Тем не менее я начал писать свою первую нетехническую книгу. Я сразу же решил, что, в отличие от всего ранее мной изданного, она будет подписана псевдонимом, состоящим из моего имени — «Яков» и имени моего отца «Лев» — «Яковлев», а собственным именем этого Яковлева станет Лео — имя, полученное моим отцом при крещении по лютеранскому обряду.
1991–1995 годы, когда я, шестидесятилетний, урывками писал эту книгу то в Харькове, то в Киеве, то в Сочи, то в Севастополе и Феодосии, то в Днепропетровске, были годами хлопотными: требовалось выработать хоть какую-нибудь линию поведения в меняющемся вокруг меня мире. На все испытания, подаренные временем, наложились и личные — в 1995 году обнаружилась смертельная болезнь жены. Это обстоятельство заставило меня поторопиться с завершением моего первого сочинения на вольную тему: я хотел, чтобы написанное мной успела прочитать жена, узнать в нем эпизоды наших жизней и убедиться, что память о них не исчезнет бесследно.
Она прочла в моем компьютерном «самиздате» эту книгу, получившую название «Корректор, или Молодые годы Ли Кранца», и, став моей первой читательницей, ушла снежной февральской ночью 96-го года на моих руках.

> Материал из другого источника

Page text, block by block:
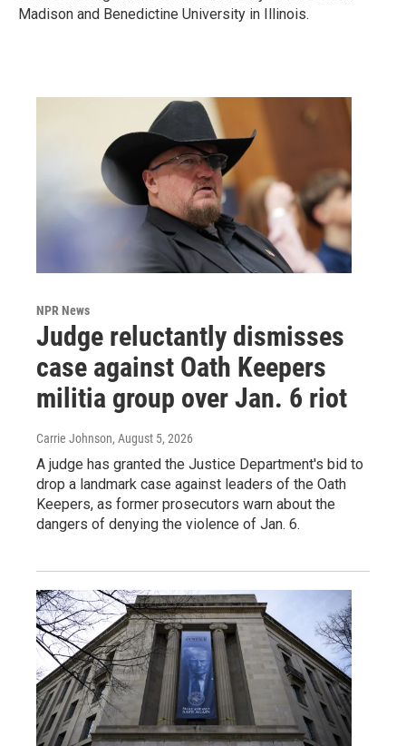
Madison and Benedictine University in Illinois.
NPR News
Judge reluctantly dismisses
case against Oath Keepers
militia group over Jan. 6 riot
Carrie Johnson, August 5, 2026
A judge has granted the Justice Department's bid to
drop a landmark case against leaders of the Oath
Keepers, as former prosecutors warn about the
dangers of denying the violence of Jan. 6.
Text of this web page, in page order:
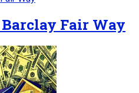
Barclay Fair Way
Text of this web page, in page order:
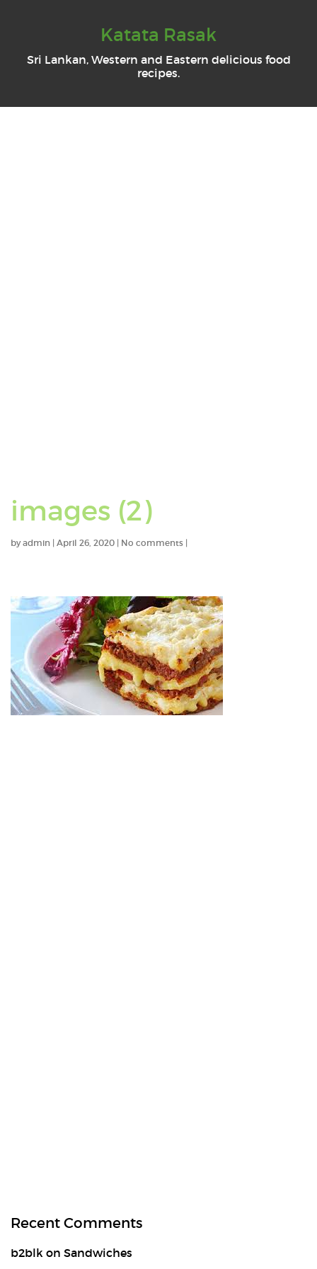
Katata Rasak
Sri Lankan, Western and Eastern delicious food
recipes.
images (2)
byadmin | April 26, 2020 | No comments |
Recent Comments
b2blk on Sandwiches
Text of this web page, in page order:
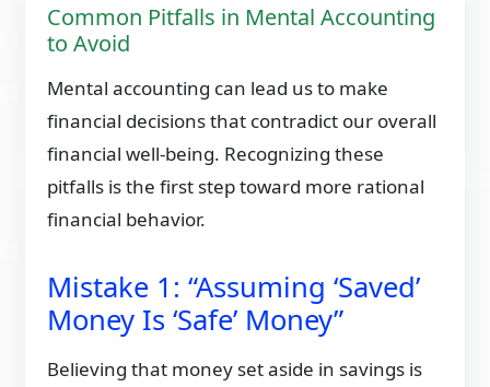
Common Pitfalls in Mental Accounting
to Avoid
Mental accounting can lead us to make
financial decisions that contradict our overall
financial well-being. Recognizing these
pitfalls is the first step toward more rational
financial behavior.​
Mistake 1: “Assuming ‘Saved’
Money Is ‘Safe’ Money”
Believing that money set aside in savings is
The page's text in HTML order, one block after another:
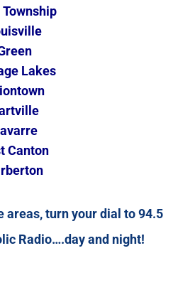
Township
Lakes
Canton
areas, turn your dial to 94.5
Radio….day and night!
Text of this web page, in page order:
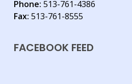
Phone: 513-761-4386
Fax: 513-761-8555
FACEBOOK FEED
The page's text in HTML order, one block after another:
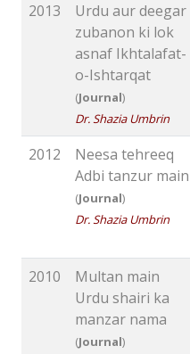
2013
Urdu aur deegar
zubanon ki lok
asnaf Ikhtalafat-
o-Ishtarqat
(Journal)
Dr. Shazia Umbrin
2012
Neesa tehreeq
Adbi tanzur main
(Journal)
Dr. Shazia Umbrin
2010
Multan main
Urdu shairi ka
manzar nama
(Journal)

Я же остался и продолжал ее перечитывать.
Прошел еще год, и вдруг какая-то моя внеплановая техническая разработка принесла неожиданные материальные плоды, коих оказалось достаточно, чтобы издать «Корректора» небольшим тиражом, что и было сделано. Появились восторженные отзывы и в местной, и в московской прессе, но я с этой книгой связывал лишь наивную надежду на то, что она заинтересует какое-нибудь издательство и я получу возможность издать полностью версию романа, вторая часть которого уже зрела в моем сердце.
Вскоре, однако, я понял, что этого не могло случиться, потому что этого не могло случиться никогда. Тем временем мой бедный издатель в 1998 году выставил это сочинение на соискание премии, именовавшейся в литературных кругах «Русский Букер». Поскольку ни он, издатель, ни я не входили в бражку, распоряжавшуюся тогда этой премией, то дальше лонг-листа «Корректор», естественно, не пошел, и его вторая часть была отложена надолго.
Меня этот «результат» не обескуражил. Принадлежавший мне тираж «Корректора» распространялся стихийно, но до меня иногда доходили вести о том, как мой литературный дебют воспринимался различными людьми. Хороших отзывов было много больше, чем плохих. Для кого-то этот текст был откровением, для кого-то — утешением. «Когда в моей душе поселяется усталость или ее терзают разочарования, я прочитываю несколько страничек из «Корректора», — говорил мне на каком-то банкете один чужеземный посольский секретарь, случайно узнав, что он сидит рядом с автором этой целительной для него книги. Было сказано, что Всевышний был готов простить весь развратный город, если в нем обнаружится хотя бы десять праведников. Писатель, на мой взгляд, имеет право быть менее строгим, чем Всевышний, и считать свой труд не напрасным, если у его книги обнаружится хотя бы один такой читатель.